Task to carry out: Work through the entries that follow and state how many lines contain the word "relative". Only the number is wanted.

Data shown:
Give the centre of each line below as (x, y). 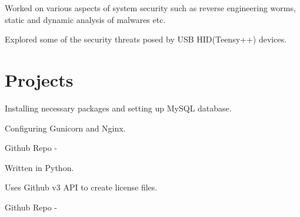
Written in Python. (39, 167)
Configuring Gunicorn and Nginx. (65, 128)
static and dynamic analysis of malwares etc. (85, 19)
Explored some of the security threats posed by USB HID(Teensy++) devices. (146, 39)
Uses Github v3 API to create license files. (81, 187)
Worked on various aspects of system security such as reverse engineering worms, (150, 8)
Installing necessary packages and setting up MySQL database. (118, 108)
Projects (39, 79)
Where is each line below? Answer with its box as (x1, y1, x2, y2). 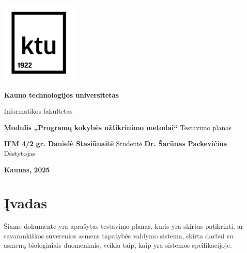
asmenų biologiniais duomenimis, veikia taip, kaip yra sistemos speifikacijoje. (4, 240, 232, 250)
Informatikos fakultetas (4, 106, 73, 116)
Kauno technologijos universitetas (4, 89, 119, 100)
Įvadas (4, 193, 47, 213)
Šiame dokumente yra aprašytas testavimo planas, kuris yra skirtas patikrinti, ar (4, 221, 244, 231)
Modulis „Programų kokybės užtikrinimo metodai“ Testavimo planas (4, 122, 232, 132)
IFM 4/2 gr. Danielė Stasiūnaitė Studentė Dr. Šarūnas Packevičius (4, 138, 227, 149)
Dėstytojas (4, 148, 35, 158)
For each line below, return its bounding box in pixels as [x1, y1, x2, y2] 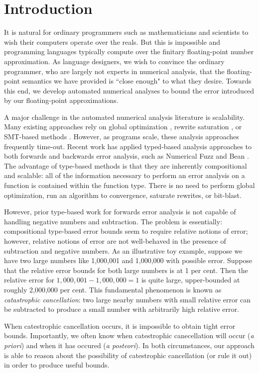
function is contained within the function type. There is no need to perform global [4, 180, 255, 190]
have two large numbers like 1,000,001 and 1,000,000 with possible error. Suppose [4, 255, 253, 266]
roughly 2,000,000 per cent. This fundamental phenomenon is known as [4, 284, 222, 294]
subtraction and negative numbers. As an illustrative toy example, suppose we [4, 245, 243, 256]
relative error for [4, 275, 54, 285]
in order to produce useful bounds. [4, 360, 110, 370]
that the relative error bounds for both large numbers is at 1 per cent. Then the [4, 265, 248, 275]
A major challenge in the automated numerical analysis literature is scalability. [4, 111, 245, 122]
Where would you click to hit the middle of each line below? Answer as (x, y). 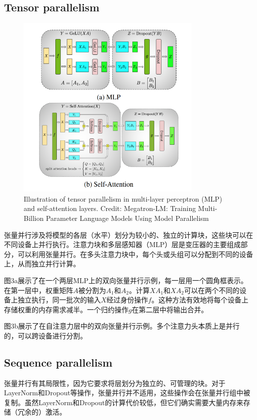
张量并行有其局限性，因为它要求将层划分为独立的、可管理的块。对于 (115, 383)
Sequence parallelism (58, 362)
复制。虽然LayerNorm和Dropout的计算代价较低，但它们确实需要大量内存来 (124, 402)
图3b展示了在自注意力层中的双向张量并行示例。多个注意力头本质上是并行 (122, 326)
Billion (34, 218)
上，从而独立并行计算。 (42, 264)
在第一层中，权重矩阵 (39, 290)
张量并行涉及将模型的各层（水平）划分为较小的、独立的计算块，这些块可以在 (128, 234)
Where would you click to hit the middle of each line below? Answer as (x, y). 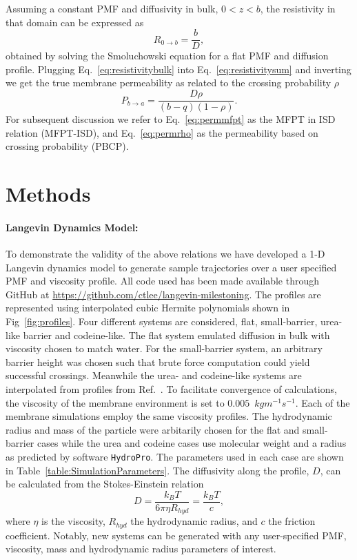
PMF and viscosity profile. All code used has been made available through (163, 281)
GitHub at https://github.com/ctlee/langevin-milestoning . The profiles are (163, 294)
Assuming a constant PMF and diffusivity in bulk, (112, 8)
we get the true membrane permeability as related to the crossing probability (169, 83)
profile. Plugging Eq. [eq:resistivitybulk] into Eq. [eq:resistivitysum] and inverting (178, 69)
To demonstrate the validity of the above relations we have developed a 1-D (165, 254)
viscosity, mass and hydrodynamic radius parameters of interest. (141, 549)
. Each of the (323, 402)
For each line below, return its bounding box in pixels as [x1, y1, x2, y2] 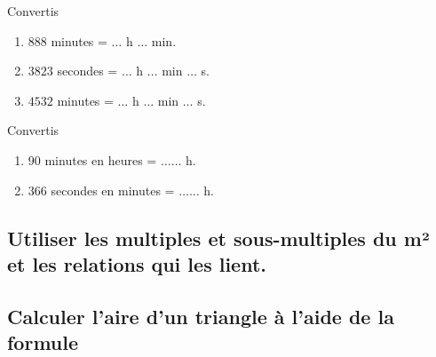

Written response: 2